17. The computerized deep-learning system of claim 13 wherein the second staining is immunohistochemistry (IHC) staining.
18. The computerized deep-learning system of claim 13 wherein the first staining is hematoxylin and eosin (H&E) staining.
19. The computerized deep-learning system of claim 11 wherein the inference comprises at least one of: a regression and a classification.
20. The computerized deep-learning system of claim 11 wherein the inference comprises at least one of: an H-score and an H-score category.
21. The computerized deep-learning system of claim 15 wherein the inference is used to infer ENPP3 expression.
22. The computerized deep-learning system of claim 12 wherein the one or more pre-trained encoders comprise a patch-level encoder and a region-level encoder;
the patch-level encoder is configured to compute a plurality of patch-level embeddings corresponding to the WSI;
the region-level encoder is configured to process the plurality of patch-level embeddings to compute a plurality of region-level embeddings corresponding to the WSI; and
the attention-based deep learning network is configured to process together the plurality of region-level embeddings corresponding to the digital histopathology image to compute the inference regarding the digital histopathology image.

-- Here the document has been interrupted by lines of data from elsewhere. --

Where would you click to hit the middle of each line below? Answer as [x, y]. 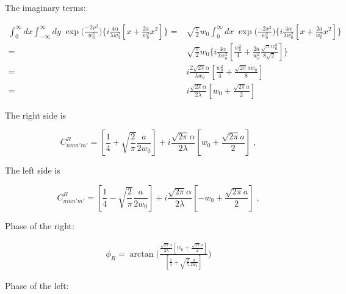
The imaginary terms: [45, 7]
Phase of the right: [40, 225]
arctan [142, 254]
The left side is [33, 170]
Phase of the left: [37, 286]
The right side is [36, 115]
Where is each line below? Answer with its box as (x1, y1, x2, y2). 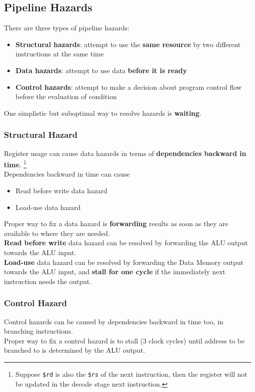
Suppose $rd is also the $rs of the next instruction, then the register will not (15, 368, 248, 379)
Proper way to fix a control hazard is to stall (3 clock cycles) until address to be (4, 335, 245, 345)
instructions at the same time (15, 49, 104, 59)
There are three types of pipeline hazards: (4, 23, 129, 33)
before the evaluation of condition (15, 91, 117, 102)
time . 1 (4, 158, 26, 169)
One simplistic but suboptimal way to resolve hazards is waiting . (4, 107, 202, 118)
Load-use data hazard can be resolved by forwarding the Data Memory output (4, 257, 244, 267)
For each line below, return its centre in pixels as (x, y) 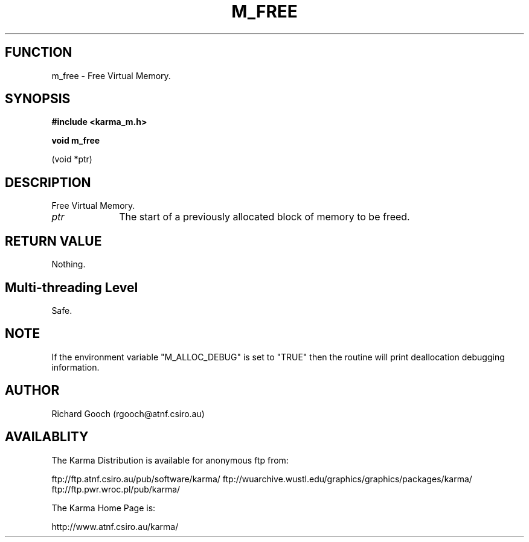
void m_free (76, 141)
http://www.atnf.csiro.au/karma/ (115, 526)
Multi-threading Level (72, 287)
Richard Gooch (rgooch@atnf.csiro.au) (128, 413)
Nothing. (69, 264)
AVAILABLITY (47, 437)
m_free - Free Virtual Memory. (111, 75)
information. (75, 367)
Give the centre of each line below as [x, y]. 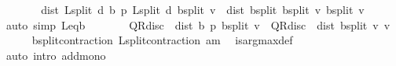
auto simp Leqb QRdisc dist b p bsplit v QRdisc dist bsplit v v [198, 24]
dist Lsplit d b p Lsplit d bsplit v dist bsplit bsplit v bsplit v [203, 9]
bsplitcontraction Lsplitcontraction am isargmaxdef [162, 40]
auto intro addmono [56, 55]
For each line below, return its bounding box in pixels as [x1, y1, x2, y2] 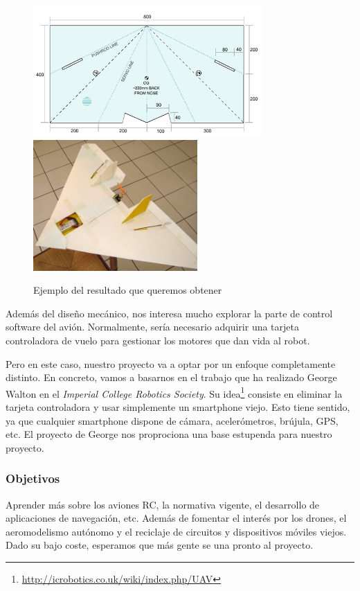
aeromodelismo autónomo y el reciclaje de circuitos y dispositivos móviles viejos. [6, 524, 347, 538]
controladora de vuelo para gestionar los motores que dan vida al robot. [6, 333, 310, 347]
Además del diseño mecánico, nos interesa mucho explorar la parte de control [6, 306, 333, 320]
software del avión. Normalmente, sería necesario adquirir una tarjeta [6, 319, 300, 334]
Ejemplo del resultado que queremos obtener [33, 283, 222, 297]
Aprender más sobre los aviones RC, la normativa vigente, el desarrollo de [6, 497, 320, 511]
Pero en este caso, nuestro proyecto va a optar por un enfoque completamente [6, 356, 336, 371]
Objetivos [6, 470, 60, 487]
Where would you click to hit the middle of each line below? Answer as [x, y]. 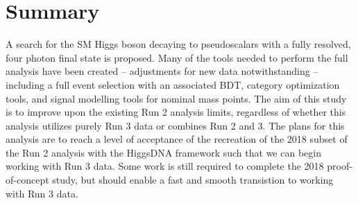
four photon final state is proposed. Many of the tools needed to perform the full [177, 57]
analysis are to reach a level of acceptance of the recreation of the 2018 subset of [177, 139]
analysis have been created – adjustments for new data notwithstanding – [162, 71]
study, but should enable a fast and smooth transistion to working [193, 180]
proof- [340, 166]
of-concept [27, 180]
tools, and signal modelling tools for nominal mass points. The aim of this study [176, 98]
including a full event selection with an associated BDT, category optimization [173, 84]
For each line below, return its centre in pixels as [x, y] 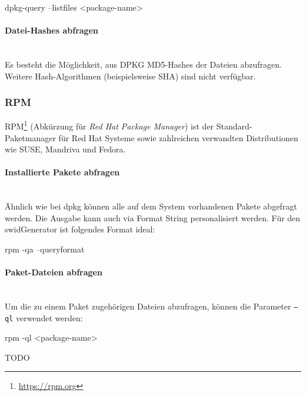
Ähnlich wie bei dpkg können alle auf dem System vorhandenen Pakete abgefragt [151, 206]
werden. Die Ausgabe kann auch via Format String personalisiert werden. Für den [153, 217]
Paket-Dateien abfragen [54, 272]
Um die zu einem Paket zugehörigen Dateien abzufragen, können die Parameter [148, 306]
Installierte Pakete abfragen [62, 172]
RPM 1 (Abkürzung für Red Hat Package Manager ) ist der [109, 125]
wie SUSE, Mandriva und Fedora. [65, 149]
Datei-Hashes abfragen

23. A computerized deep-learning system comprising one or more computers configured to process digital histopathology images, the computerized deep-learning system comprising:
one or more encoders configured to process a plurality of patches obtained from a digital histopathology image to compute a plurality of embeddings corresponding to the digital histopathology image; and
an attention-based deep learning network configured to process the plurality of embeddings corresponding to the digital histopathology image to generate an image-level embedding representing the digital histopathology image and to compute, using the image-level embedding, an inference regarding the digital histopathology image, wherein the attention-based learning network has been trained using tissue microarray (TMA) images and label data obtained from evaluation of TMA cores that have been stained using a second staining that is different from a first staining used to stain tissue corresponding the digital histopathology image regarding which the inference is computed.